- [TASK DIRECTIONS]: I would like the entries transcribed word for word, please, with the pictures removed.

- [RECORD EXTRACTS]:
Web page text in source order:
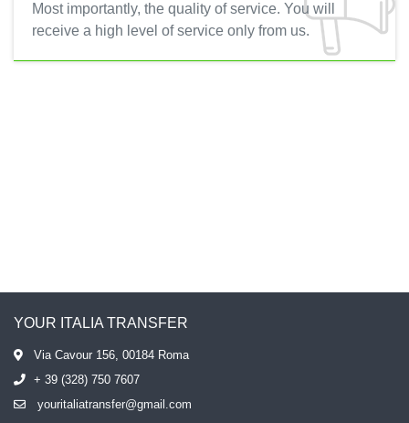
Most importantly, the quality of service. You will
receive a high level of service only from us.
YOUR ITALIA TRANSFER
Via Cavour 156, 00184 Roma
+ 39 (328) 750 7607
youritaliatransfer@gmail.com
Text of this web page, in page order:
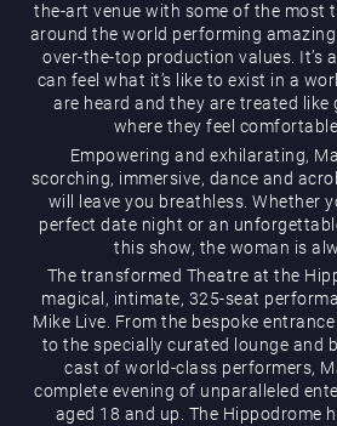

- [ANSWER BELOW]:
Web page text in source order:
Most importantly, the quality of service. You will
receive a high level of service only from us.
YOUR ITALIA TRANSFER
Via Cavour 156, 00184 Roma
+ 39 (328) 750 7607
youritaliatransfer@gmail.com
Text of this web page, in page order:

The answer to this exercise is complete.